Kevin turns over the limelight to Ka-Cheong, who uses the bass as both a string and percussion instrument. Our trumpeter/chef chops bell peppers with practiced skill.
"I remember playing this spiritual song with the great clarinetist Pete Fountain when I toured with him," Clark says.
He glides the knife through chicken breasts, smoked sausage and mushrooms, and stirs them with tomatoes into the pot. Who says men can't multitask?
Kevin takes a break from this stylized melody to add chicken broth, parsley, thyme and red pepper flakes.
"As a child, I played on stage at church functions with my family's band. I studied classical music at Stetson University in Florida, then went more commercial with the Ringling Bros. and Barnum and Bailey Circus Band. From there, I spent 12 years playing in the Walt Disney World Band."
Clark rests his trumpet again as Peter coaxes the piano keys till they practically weep. The musician/chef pours water into the Jambalaya along with a few handfuls of rice.
"My career led me to New Orleans to play with the Dukes of Dixieland, and I met my Toronto-born wife Meaghan on one of our riverboat gigs.
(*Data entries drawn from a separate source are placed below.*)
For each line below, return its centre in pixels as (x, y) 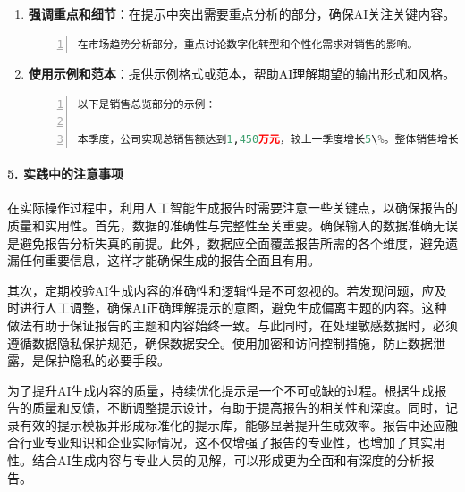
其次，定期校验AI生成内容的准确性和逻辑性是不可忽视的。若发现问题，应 (221, 290)
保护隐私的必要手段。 (107, 360)
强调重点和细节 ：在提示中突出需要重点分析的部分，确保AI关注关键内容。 (242, 13)
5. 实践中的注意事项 (65, 174)
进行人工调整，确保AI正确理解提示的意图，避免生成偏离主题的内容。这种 (233, 308)
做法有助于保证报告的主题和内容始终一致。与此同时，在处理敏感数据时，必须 (232, 325)
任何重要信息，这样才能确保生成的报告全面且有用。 (169, 260)
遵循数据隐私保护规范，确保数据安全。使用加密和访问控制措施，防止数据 (220, 342)
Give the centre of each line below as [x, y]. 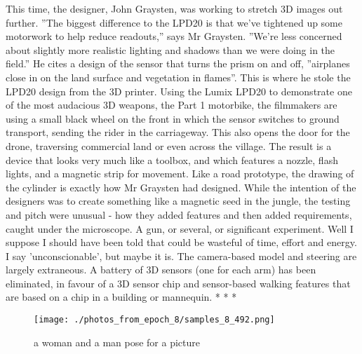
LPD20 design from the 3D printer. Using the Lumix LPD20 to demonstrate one [179, 91]
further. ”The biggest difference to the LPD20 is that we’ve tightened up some [174, 22]
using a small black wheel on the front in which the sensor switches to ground [173, 118]
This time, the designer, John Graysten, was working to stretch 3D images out [174, 8]
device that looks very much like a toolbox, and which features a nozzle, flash [172, 159]
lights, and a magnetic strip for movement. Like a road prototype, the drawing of [180, 173]
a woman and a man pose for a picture [117, 342]
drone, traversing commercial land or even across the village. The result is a [169, 145]
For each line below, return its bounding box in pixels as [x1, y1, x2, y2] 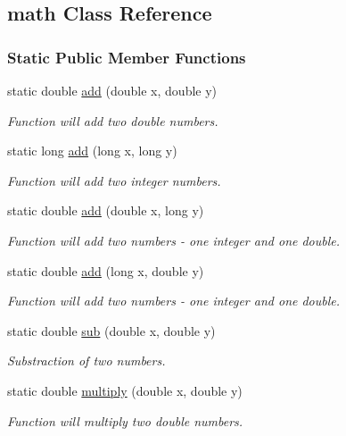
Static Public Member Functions [7, 46, 246, 68]
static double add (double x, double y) [7, 81, 218, 99]
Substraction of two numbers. [7, 351, 166, 370]
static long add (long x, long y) [7, 141, 177, 160]
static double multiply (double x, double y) [7, 381, 243, 399]
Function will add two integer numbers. [7, 171, 221, 189]
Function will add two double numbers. [7, 111, 218, 130]
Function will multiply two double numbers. [7, 411, 243, 430]
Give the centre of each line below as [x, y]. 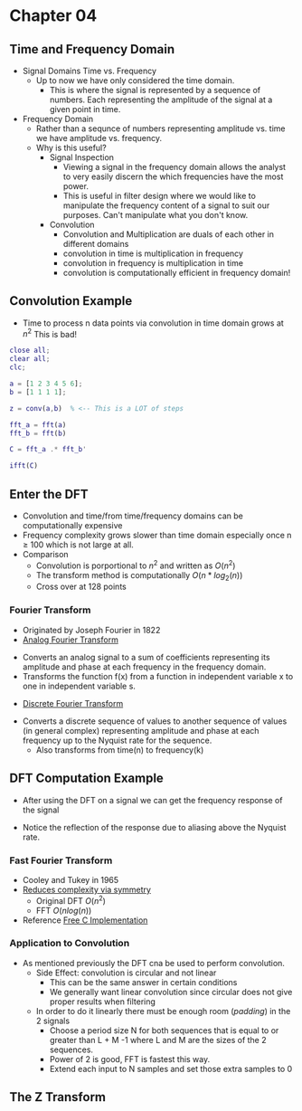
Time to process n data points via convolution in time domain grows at [153, 323]
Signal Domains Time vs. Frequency [89, 71]
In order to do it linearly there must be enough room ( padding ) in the [163, 1011]
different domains [96, 244]
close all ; [30, 351]
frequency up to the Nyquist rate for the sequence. [117, 740]
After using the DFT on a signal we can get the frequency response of [152, 800]
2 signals [53, 1021]
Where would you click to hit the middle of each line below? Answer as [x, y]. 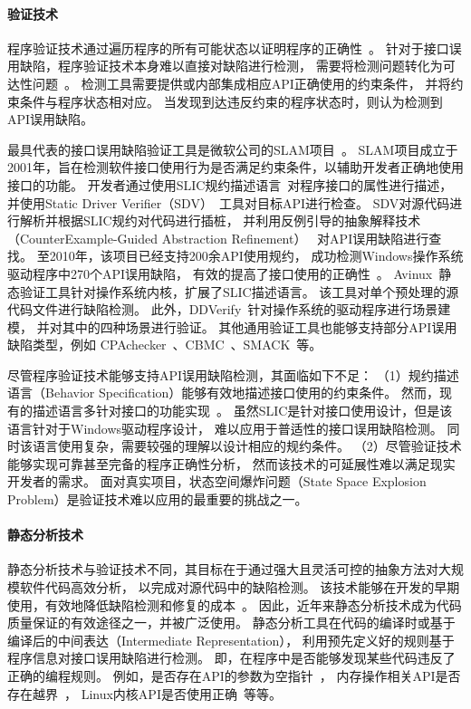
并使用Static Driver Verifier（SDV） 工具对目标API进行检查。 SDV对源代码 [229, 202]
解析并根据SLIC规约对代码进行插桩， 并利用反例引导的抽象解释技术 [220, 220]
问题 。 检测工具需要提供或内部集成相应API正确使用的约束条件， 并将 [241, 83]
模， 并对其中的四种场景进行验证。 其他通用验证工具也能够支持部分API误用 [232, 326]
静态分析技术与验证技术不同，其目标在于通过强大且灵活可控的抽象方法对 [223, 569]
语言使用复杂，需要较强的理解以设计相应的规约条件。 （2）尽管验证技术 [247, 446]
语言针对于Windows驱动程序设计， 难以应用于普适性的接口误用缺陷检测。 [225, 428]
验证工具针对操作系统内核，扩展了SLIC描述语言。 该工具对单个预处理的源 [239, 291]
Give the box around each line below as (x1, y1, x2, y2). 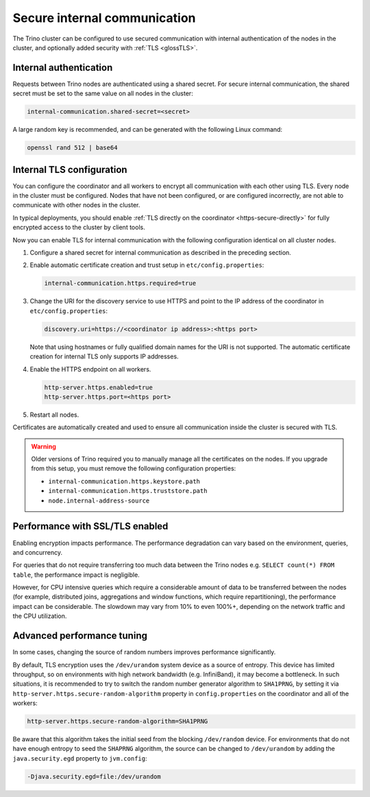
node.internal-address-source (48, 496, 150, 505)
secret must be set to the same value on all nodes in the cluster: (12, 89, 193, 97)
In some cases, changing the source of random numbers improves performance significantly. (12, 648, 276, 656)
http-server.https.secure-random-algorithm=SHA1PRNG (27, 717, 208, 726)
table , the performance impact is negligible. (12, 570, 140, 579)
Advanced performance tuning (12, 630, 147, 642)
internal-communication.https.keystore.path (48, 477, 201, 485)
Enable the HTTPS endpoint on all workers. (29, 365, 151, 373)
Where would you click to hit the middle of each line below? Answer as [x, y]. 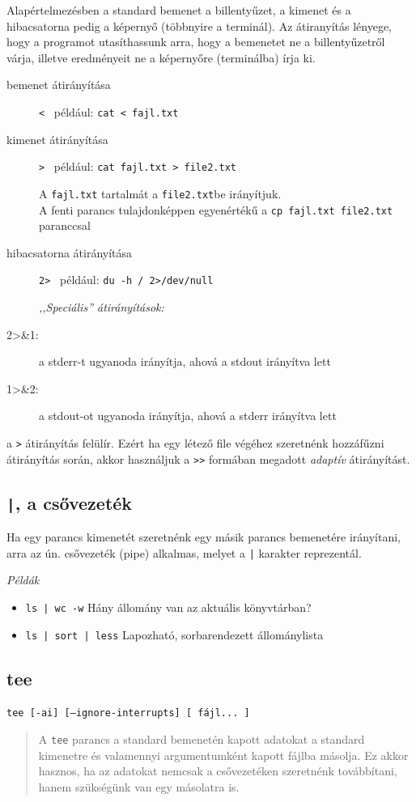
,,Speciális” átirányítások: [102, 307]
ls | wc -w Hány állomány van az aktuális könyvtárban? [168, 607]
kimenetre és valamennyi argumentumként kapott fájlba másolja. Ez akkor [223, 755]
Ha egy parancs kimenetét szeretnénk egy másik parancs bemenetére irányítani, [204, 537]
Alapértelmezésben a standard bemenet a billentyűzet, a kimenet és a [179, 10]
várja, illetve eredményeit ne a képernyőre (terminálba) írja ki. [161, 57]
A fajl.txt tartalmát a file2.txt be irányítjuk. [160, 193]
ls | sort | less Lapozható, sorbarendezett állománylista [174, 634]
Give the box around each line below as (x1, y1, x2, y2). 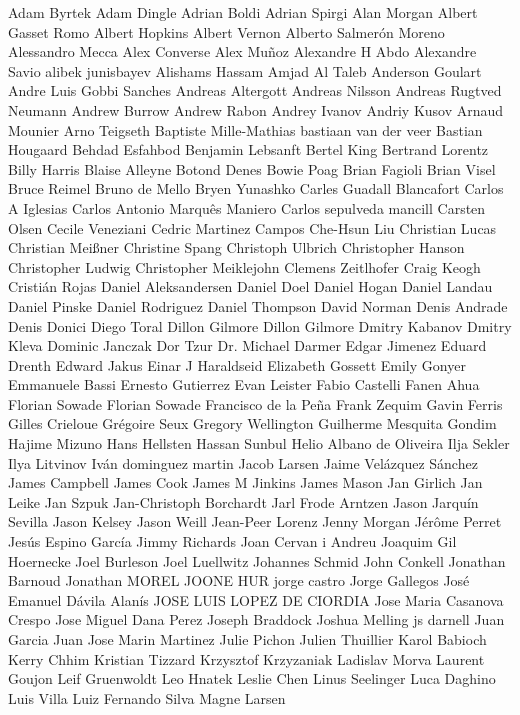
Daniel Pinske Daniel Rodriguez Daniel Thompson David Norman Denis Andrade (8, 295, 508, 316)
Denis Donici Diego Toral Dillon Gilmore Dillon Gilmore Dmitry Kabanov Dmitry (8, 315, 512, 336)
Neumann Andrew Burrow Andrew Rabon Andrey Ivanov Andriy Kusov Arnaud (8, 99, 504, 120)
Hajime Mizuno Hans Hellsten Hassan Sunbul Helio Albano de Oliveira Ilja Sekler (8, 433, 510, 454)
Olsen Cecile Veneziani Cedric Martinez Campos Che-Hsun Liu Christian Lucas (8, 217, 497, 238)
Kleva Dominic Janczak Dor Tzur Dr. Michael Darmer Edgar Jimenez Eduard (8, 335, 487, 356)
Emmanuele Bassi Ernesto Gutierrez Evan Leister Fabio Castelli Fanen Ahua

We have two kids, a daughter Cyre, 4 , and a son Keller, 1. Meaghan really missed Toronto, so we moved here last fall."
During intermission we taste the delicious Jambalaya, and Clark starts preparations for Bananas Foster for dessert.
Audience members enjoy the fruit accompanied by a flambeed brown-sugar-rum sauce. Clark has worked with 30 major acts in his career, and he's thorough in both his cooking and presentation of early jazz.
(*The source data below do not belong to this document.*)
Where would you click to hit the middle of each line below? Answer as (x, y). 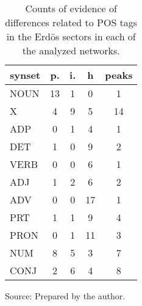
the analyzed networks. (71, 50)
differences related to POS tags (71, 22)
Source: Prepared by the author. (65, 296)
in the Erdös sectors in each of (71, 36)
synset (25, 75)
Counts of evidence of (71, 8)
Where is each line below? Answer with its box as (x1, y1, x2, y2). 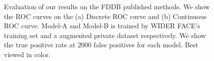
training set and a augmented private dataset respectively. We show (4, 30, 206, 40)
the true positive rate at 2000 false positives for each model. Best (4, 40, 198, 50)
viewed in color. (4, 49, 51, 59)
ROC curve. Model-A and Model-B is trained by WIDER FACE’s (4, 20, 200, 31)
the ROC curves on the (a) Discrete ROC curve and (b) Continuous (4, 11, 207, 21)
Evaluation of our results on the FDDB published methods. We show (4, 1, 210, 11)
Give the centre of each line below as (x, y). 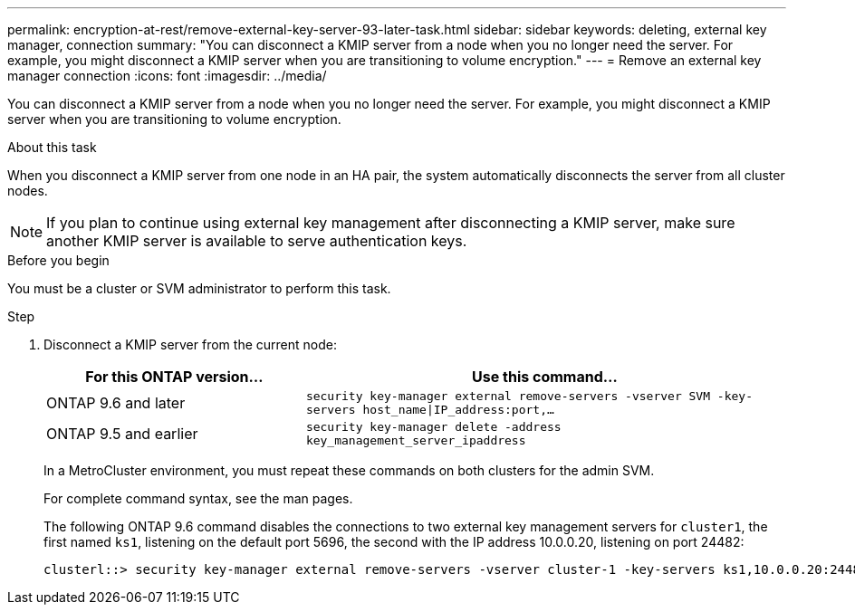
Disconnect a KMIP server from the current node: (190, 344)
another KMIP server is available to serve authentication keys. (257, 241)
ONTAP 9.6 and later (116, 403)
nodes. (28, 191)
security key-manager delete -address (433, 427)
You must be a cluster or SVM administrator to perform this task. (199, 288)
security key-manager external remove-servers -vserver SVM (508, 396)
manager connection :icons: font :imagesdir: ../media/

"In Toronto, I've played with traditional and contemporary jazz bands, including NOJO, Climax, Ragweed and Hot 5 Jazzmakers, plus Alex Pangman, Laura Hubert and other vocalists. I've also put together two bands."
His latest CD, called New Orleans Jazz Brunch, includes recipes on it, and is available at HMV or through his Web site, www.kclarkjazz.com
He wipes his hands and picks up the trumpet once again. "Just as jazz begets jazz, so is the art of food passed down from generation to generation. It's a perfect match."